1. In a railway work-site machine having a chassis and a track displacing mechanical unit articulated in all azimuths and connected to said chassis by lifting, shifting and longitudinal displacement jacks, which unit comprises a shifting roller wheel with inner flange and an outer lifting hook mounted in opposition to each other on opposite sides of each line of rails for the guiding thereof on the track and for the grasping of the rails and means for adjusting the height and track respective transverse position of each lifting hook with respect to the roller wheel associated therewith, the improvement of the track displacing mechanical unit being composed of a hook support comprising a transverse girder on the two ends of which the two lifting hooks are mounted movable and adjustable transversely to the track and of a roller wheel support comprising a transverse girder parallel to the hook support girder and on the two ends of which the two shifting flanged roller wheels are mounted in fixed position, wherein one of said two transverse girders is connected to the chassis of the machine by a full-azimuth articulation device comprising at least one longitudinal displacement jack, said girder having a pivot on which is articulated and pivotally mounted in a plane perpendicular to said two girders at least one connecting arm to which is fastened the other girder, wherein the lifting jacks are connected to the lifting hook support and the shifting jacks are connected to the shifting roller wheel support, and wherein the two transverse girders of said two supports are connected by at least one jack for the adjustment of their height difference, whereby each lifting and shifting action passes directly from the lifting and shifting jacks to the hooks and flanged roller wheels.

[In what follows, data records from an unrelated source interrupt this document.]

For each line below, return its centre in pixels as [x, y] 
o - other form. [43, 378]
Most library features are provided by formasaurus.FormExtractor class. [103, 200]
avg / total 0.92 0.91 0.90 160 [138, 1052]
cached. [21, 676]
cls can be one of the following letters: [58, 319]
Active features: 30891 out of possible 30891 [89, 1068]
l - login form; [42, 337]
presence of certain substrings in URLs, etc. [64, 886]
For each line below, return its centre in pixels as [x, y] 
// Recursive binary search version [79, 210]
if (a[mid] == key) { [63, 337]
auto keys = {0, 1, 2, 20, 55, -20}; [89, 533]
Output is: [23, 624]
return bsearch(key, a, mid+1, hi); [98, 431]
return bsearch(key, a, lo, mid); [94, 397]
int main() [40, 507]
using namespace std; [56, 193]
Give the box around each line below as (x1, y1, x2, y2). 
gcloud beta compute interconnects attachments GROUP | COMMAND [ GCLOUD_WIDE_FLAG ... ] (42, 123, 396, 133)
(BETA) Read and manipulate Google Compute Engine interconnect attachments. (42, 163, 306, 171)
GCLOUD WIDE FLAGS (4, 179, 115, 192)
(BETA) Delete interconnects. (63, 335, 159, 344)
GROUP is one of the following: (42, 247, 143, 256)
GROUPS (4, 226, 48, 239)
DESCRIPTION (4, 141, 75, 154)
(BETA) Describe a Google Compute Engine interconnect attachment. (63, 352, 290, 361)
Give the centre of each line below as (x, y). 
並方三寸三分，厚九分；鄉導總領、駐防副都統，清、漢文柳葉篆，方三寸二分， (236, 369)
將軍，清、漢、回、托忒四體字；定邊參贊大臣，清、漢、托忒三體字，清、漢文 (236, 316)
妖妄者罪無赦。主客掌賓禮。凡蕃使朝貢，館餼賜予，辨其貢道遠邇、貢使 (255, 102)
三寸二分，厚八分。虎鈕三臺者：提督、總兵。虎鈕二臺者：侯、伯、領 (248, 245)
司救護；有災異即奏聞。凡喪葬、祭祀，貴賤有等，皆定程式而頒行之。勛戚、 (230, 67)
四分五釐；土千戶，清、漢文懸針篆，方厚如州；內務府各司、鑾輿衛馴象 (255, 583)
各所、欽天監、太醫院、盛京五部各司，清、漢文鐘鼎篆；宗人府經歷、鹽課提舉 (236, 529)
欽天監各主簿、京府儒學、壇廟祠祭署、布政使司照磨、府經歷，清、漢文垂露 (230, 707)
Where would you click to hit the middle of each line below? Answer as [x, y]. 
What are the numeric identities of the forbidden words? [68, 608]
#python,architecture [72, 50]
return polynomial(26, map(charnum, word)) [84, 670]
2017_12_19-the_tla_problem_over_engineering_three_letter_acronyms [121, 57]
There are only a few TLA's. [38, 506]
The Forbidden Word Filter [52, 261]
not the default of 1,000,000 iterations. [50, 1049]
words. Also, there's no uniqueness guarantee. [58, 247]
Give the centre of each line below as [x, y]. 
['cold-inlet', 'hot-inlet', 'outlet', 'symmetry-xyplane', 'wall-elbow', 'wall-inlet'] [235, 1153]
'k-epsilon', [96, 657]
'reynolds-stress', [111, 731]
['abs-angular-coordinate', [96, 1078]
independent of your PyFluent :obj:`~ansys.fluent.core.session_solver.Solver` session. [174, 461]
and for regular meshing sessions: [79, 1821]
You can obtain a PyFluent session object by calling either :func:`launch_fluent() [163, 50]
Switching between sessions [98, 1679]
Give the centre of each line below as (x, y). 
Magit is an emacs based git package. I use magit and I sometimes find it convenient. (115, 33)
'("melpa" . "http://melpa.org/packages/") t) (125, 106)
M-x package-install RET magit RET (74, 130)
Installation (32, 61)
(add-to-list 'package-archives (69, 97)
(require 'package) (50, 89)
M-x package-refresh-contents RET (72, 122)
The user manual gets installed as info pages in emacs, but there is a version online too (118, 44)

2. In a machine according to claim 1, the further improvement of the transverse girder connected to the machine chassis being fastened to a longitudinal bar articulated in all azimuths by its end in a joint borne by a bracket fastened to said chassis, said bar being connected to said bracket by a jack controlling the translation of the end of said bar in said joint.

3. In a machine according to claim 2, the further improvement of the pivot to which is articulated the connecting arm being fastened between the two ends of the longitudinal bar of the girder connected to the chassis.

4. In a machine according to claim 3, the further improvement of the transverse girders of the two supports being connected at their two ends by two jacks for regulating their height distance apart.

5. In a machine according to claim 1, the further improvement of each of said two lifting hooks being mounted movable and transversely adjustable on the girder of the hook support by translation on a round shaft parallel to said girder, wherein said translation is controlled by a double acting jack resting on said girder, and wherein the possible rotation of said hook around said shaft is limited to a predetermined value.

6. In a machine according to claim 5, the further improvement of the two jacks controlling the translation of the two hooks being fed by a hydraulic circuit comprising a connecting conduit joining the two homologous chambers of said two jacks, wherein said connecting conduit is placed in and out of circuit by a distributor connected in said conduit between said two chambers.